Perhaps, but Norm and I have discussed this offline and part of the
problem stems from the fact that individual states have various laws
regarding the shipment of alcohol. One state that does not allow interstate
shipment of alcohol without all kinds of permits is California. This means
that technically, homebrewers in CA cannot legally send their beers to
competitions outside of their state. I think that we are not a strong
enough voice (we don't have enough people or money) to actually change any
laws. We certainly don't have the money or power of the neoprohibitionists
nor are we going to convince the major brewers to support our cause -- they
would much rather see Beer Across America, et. al. go belly up. I'm sure
that their lobby is stongly supporting MORE restrictive laws regarding the
interstate shipment of alcohol-containing beverages.
So let's be realistic about this. If we attract too much attention, without
a big war chest to counter-lobby Congress, the National Competition might
be legislated out of existance. And they don't have to catch each person
at the UPS counter -- all they have to do is raid the National Competition
staging area -- every bottle comes in with the entrant's name and address.

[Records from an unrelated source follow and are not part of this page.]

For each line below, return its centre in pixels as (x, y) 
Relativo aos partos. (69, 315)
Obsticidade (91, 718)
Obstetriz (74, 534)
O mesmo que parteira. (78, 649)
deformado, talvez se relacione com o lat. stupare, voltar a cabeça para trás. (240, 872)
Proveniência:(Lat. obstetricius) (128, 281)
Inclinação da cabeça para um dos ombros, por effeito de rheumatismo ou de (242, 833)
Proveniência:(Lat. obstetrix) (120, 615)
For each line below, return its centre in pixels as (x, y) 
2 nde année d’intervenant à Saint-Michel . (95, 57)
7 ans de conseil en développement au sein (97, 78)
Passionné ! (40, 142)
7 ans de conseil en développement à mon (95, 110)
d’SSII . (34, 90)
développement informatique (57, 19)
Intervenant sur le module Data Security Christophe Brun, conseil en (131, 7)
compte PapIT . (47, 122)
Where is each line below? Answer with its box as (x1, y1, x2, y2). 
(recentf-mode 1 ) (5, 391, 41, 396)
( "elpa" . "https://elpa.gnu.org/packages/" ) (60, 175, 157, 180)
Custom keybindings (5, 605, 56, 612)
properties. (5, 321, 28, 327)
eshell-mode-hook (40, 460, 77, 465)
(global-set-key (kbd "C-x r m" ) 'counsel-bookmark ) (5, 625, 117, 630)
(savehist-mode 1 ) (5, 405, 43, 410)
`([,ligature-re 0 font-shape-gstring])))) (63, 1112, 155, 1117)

Somewhere, I read that it is legal to ship alcohol-containing beverages
for the purpose of analysis. I think that a strong legal case could be
made that competitions are nothing more than a group of certified judges
and apprentices analysing beer. However, we can never be quite sure of
who is paying attention to what we are doing. Talk to Bert Grant (or
better yet, David Koresh's mom) about the power of the BATF.

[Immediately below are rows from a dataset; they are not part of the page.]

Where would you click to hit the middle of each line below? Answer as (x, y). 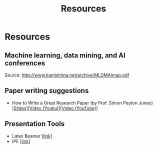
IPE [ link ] (21, 141)
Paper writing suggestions (47, 91)
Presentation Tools (35, 124)
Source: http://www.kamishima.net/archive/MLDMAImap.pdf (67, 75)
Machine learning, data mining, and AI (65, 55)
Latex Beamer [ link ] (32, 136)
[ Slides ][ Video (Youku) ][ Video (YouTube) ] (55, 108)
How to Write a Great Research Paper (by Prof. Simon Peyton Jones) (82, 102)
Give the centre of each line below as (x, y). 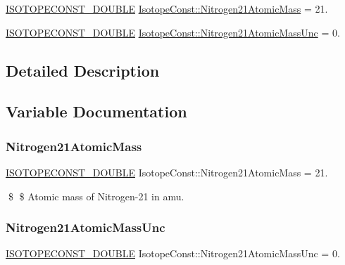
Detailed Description (83, 70)
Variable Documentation (96, 111)
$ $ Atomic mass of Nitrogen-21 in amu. (96, 196)
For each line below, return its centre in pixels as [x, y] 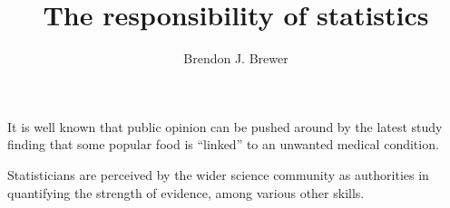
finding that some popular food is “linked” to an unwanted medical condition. [223, 144]
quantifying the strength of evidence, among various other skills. [186, 192]
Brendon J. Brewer [236, 58]
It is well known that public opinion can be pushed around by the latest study [225, 126]
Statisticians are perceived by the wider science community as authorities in [218, 174]
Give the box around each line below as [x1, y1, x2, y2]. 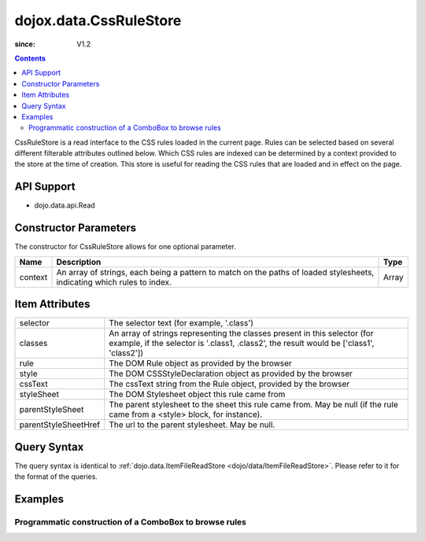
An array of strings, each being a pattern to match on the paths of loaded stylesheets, [56, 267, 375, 278]
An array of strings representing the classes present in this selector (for [109, 328, 374, 339]
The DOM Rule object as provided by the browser [109, 358, 293, 369]
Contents [14, 53, 46, 63]
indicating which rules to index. [56, 276, 172, 287]
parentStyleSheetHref [19, 419, 101, 430]
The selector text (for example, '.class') [109, 318, 254, 329]
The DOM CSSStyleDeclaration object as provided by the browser [109, 368, 353, 379]

My personal position is to try to stay within the law and as long as the
US government chooses to stay indifferent about homebrew competitions, avoid
attracting unnecessary attention.
Date: Fri, 14 Oct 94 15:33:46 EDT
From: Gary S. Kuyat
Subject: NJ Homebrew Laws according to NJBABC
Full-Name: Gary S. Kuyat
Arrugh! That's all I can say about the ULTRA-RESTRICTIVE brewing laws
(or regulations?) in New Jersey! I spoke to a representative of NJ's Bereau of
Alcoholic Beverage Control, and she explained the "law" like this:
1) You Must have a permit to Brew Malt Berverages (different than wine)

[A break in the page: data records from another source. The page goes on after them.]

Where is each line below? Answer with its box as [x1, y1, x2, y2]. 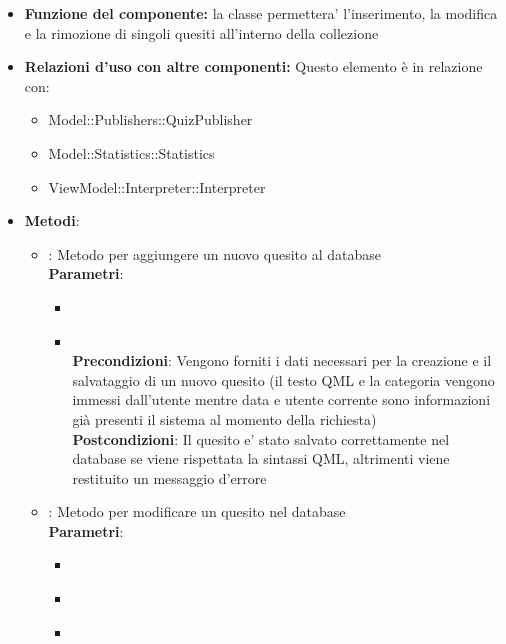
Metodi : [24, 210, 80, 231]
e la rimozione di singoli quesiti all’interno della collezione [24, 22, 379, 43]
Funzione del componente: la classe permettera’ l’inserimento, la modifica [24, 3, 498, 23]
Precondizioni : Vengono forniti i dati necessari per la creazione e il [72, 350, 492, 371]
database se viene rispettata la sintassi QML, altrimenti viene [72, 448, 450, 469]
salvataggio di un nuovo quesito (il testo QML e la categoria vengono [72, 369, 495, 390]
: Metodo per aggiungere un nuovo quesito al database [48, 243, 381, 264]
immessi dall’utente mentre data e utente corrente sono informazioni [72, 389, 491, 410]
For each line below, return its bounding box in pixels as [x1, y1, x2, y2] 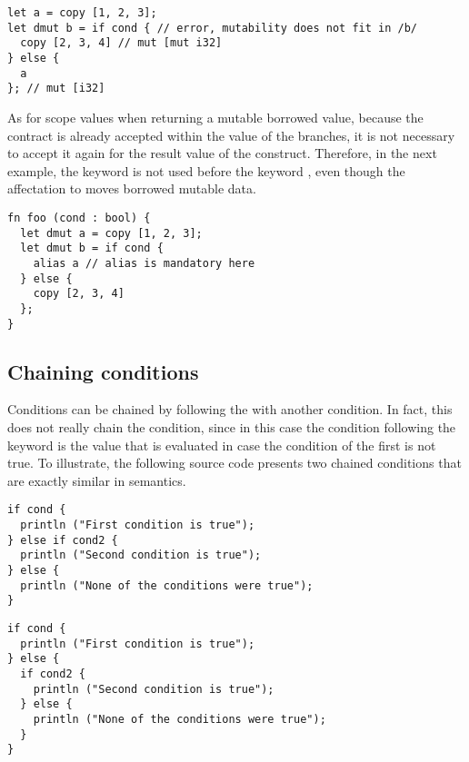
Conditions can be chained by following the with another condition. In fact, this [7, 400, 453, 419]
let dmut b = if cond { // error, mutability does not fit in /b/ [7, 21, 418, 35]
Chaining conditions [7, 357, 199, 385]
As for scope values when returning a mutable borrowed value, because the [7, 107, 424, 126]
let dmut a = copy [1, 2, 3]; [20, 226, 203, 240]
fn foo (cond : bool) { [7, 211, 151, 224]
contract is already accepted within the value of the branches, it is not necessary [7, 125, 455, 144]
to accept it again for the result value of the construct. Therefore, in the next [7, 143, 437, 163]
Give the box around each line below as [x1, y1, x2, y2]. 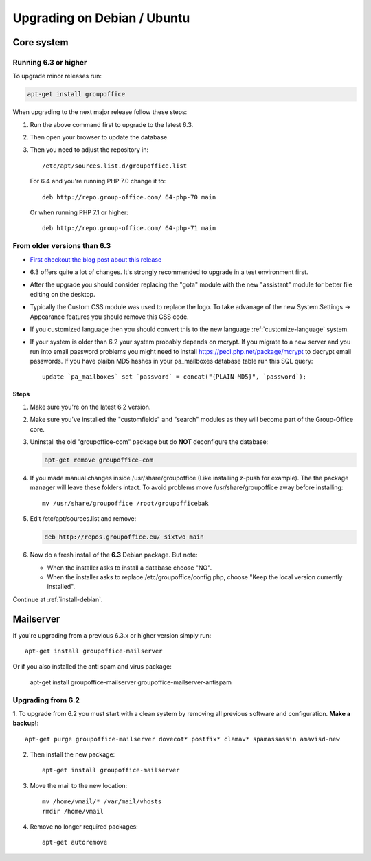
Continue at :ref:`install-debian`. [12, 595, 103, 603]
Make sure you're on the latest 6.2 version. [30, 403, 151, 411]
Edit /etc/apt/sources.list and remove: [30, 515, 137, 523]
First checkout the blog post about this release [30, 255, 162, 264]
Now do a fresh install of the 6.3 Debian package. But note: [30, 550, 198, 559]
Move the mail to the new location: [30, 781, 128, 790]
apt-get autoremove [42, 838, 108, 847]
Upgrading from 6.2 [12, 695, 80, 704]

The permit costs $3 and that's fine. You may produce 200 gal/year.
2) You may ONLY consume the beer you make at the address listed on the permit.
In other words, no homebrew meetings, no bringing your beer to a friend's
house, no bringing it out to dinner, no bringing it ANYWHERE!
3) Exception to #2 are "contests" where a NJBABC Social Affairs Permit has
been applied for and granted. A non-profit organization may obtain up
to a dozen of these per year.
This got added on when I asked about a contest our Homebrew club was
thinking of running.
Why, you may be asking, would this FOOL actually contact Big Brother on his
own, and make them aware of his existance? (And by the way, I don't see YOUR
name on our list of Communist Brewers...!) Well, as time goes on, our Club
has public interactions which may be noticed by the state. In fact we've been
told by a runner of a beer fest that we may not distribute free samples
according to NJBABC.
One thing that kinda stinks here is that nobody from this state organization
could point me to any LAWS that tell me, as a brewer, what I can and can't do.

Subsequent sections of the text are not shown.